Antropolożka oceniła, że publikowane w sieci ryciny "z pewnością nie są materiałami przygotowanymi w sposób profesjonalny i rzetelny, nie są też wystarczająco szczegółowe". Dlatego jej zdaniem "nie stanowią wartościowego materiału dydaktycznego".

Odnosząc się do opisów na grafice, dr Cieślik zwróciła uwagę, że "sama grafika nie jest wystarczająco precyzyjna, ma jedynie charakter poglądowy". "W ocenie płci na podstawie morfologii czaszki bierze się pod uwagę znacznie więcej cech, a nie tylko stopień pochylenia łuski kości czołowej (nie kości czołowej jako całości) czy wielkość wyrostków sutkowatych" - wyjaśniła. "Tego rodzaju materiały graficzne często celowo są bardzo proste i przerysowane w formie, aby zwrócić uwagę na te cechy morfologiczne (w tym przypadku czaszek), które różnią się najbardziej pomiędzy płciami, jednak ta konkretna grafika jest zbyt uproszczona i niedokładnie opisana" – podsumowała.
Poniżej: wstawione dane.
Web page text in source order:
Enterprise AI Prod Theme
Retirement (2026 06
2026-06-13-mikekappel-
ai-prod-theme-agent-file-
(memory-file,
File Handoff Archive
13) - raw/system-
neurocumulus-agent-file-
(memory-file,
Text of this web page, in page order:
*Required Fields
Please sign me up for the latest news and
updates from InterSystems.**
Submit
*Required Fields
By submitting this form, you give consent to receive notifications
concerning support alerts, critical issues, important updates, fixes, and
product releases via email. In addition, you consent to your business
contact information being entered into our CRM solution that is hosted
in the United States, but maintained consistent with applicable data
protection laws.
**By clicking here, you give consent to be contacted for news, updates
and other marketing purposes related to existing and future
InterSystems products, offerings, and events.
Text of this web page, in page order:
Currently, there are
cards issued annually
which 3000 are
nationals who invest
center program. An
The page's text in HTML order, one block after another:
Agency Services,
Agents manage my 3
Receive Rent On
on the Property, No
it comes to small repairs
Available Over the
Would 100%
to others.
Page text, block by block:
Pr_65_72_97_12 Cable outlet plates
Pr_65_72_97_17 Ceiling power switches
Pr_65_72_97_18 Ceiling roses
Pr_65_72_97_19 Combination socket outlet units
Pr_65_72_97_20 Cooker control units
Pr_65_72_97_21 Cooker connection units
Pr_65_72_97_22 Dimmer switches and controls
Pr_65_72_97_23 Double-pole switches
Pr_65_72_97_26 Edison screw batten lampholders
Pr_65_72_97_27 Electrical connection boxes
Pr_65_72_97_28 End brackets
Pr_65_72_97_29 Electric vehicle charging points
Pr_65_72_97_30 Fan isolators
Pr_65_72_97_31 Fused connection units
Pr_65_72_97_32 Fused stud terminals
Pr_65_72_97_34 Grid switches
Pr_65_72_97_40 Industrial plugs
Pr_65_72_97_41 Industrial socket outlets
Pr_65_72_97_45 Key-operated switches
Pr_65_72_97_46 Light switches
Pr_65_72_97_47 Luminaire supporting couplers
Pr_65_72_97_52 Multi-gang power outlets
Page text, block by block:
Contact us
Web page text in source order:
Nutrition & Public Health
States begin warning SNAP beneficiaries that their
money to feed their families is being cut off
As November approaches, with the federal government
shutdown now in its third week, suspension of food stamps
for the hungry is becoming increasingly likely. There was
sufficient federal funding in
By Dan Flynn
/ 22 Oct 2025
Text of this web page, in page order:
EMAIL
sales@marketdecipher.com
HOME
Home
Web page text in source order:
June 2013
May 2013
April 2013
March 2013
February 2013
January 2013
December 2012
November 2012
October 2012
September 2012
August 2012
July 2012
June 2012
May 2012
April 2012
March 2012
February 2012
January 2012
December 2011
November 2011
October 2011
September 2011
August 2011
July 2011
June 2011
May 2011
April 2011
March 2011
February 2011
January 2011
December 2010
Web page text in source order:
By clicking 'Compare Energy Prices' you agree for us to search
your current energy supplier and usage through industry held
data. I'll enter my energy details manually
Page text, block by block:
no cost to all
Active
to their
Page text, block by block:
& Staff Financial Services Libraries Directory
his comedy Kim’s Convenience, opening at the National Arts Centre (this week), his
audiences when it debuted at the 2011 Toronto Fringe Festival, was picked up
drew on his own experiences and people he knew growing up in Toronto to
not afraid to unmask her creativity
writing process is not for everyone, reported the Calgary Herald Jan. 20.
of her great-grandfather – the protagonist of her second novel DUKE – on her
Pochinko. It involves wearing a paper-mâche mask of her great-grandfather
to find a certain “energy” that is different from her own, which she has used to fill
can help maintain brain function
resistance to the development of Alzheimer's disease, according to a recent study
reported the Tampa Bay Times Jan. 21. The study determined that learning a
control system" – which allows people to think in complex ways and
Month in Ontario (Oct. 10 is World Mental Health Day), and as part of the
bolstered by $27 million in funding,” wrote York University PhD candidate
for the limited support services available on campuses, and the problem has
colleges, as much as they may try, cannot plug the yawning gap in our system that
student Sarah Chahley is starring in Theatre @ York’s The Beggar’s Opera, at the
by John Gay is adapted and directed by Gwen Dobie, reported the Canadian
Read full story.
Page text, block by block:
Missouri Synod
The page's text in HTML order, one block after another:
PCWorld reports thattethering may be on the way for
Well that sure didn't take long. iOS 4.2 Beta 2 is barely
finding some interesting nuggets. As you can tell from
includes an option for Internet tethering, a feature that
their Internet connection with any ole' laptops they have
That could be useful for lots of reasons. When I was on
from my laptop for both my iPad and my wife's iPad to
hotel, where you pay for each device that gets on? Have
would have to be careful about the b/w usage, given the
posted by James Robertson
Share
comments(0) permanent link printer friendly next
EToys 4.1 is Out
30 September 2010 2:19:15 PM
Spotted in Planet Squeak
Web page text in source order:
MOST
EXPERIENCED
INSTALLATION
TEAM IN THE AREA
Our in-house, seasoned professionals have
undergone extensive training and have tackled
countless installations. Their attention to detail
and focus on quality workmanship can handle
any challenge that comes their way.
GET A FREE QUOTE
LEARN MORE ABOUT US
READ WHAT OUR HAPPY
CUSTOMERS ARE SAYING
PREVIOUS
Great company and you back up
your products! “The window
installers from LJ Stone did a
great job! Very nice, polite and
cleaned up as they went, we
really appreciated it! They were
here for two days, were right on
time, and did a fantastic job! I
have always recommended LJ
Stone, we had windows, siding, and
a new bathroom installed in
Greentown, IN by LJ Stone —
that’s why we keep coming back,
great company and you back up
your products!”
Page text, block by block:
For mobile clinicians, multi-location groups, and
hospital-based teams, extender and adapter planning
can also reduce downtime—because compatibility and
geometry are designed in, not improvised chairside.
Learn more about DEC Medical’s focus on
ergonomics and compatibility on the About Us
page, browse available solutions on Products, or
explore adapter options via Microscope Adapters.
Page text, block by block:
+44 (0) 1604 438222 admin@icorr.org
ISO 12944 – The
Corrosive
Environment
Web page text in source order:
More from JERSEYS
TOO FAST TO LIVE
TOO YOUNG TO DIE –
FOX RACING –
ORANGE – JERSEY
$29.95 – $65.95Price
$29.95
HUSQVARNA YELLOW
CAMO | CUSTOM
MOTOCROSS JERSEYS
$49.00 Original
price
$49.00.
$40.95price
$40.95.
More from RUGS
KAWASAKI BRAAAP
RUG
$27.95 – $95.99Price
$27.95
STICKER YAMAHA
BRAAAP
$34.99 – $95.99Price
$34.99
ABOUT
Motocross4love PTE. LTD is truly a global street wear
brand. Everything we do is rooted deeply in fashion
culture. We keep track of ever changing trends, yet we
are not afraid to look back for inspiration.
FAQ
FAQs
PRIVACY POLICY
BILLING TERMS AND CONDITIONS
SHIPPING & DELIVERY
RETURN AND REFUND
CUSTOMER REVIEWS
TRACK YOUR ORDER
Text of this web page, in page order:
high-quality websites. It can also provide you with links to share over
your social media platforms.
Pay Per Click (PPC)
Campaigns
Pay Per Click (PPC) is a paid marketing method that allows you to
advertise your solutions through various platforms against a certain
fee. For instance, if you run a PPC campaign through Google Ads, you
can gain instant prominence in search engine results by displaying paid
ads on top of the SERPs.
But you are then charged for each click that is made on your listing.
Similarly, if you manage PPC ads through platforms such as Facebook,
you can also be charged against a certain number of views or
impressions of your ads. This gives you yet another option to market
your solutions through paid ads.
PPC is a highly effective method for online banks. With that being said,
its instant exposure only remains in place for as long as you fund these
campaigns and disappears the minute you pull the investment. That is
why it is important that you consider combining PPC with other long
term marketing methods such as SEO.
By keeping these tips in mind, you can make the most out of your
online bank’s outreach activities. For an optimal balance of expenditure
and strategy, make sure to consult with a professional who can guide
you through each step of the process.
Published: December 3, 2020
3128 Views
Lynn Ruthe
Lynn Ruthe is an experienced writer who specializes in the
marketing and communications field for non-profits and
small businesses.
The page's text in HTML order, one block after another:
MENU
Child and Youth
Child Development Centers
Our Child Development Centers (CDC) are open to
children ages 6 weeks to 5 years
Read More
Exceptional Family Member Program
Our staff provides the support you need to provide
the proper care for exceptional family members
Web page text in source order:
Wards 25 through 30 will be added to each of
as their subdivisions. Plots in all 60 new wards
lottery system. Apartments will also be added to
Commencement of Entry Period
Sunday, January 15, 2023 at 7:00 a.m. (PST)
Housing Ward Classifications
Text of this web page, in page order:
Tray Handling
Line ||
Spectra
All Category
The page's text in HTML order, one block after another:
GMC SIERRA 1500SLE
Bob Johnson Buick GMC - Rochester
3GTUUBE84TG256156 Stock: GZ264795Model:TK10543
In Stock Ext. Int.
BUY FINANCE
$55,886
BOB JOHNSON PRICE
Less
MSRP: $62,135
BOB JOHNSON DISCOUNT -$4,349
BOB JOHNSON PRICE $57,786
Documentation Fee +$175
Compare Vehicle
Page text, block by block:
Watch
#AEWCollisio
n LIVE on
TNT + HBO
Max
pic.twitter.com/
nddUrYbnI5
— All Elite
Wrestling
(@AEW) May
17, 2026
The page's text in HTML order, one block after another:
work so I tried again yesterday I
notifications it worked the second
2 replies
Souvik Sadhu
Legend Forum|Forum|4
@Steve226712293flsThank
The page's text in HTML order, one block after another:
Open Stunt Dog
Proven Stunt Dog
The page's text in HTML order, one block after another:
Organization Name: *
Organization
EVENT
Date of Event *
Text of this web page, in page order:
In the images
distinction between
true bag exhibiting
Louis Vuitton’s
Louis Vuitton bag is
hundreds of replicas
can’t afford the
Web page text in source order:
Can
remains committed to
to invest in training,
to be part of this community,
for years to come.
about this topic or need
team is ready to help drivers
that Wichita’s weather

Co do samych ewentualnych różnic między czaszkami kobiety i mężczyzny dr Cieślik wyjaśniła, że "czaszki męskie i żeńskie różnią się pomiędzy sobą, jednak populacje nie składają się wyłącznie z osobników o skrajnych fenotypach" (dostrzegalne cechy organizmu - red.). "Jest bardzo wiele czaszek, które nie mają cech wyrażonych skrajnie w kierunku męskim lub żeńskim lub też stanowią ich mieszankę" - dodała. "Przesłana grafika w żadnym stopniu nie prezentuje sytuacji uśrednionej - przeciwnie, zobrazowane są na niej skrajności w budowie morfologicznej czaszki męskiej i żeńskiej" – podkreśliła.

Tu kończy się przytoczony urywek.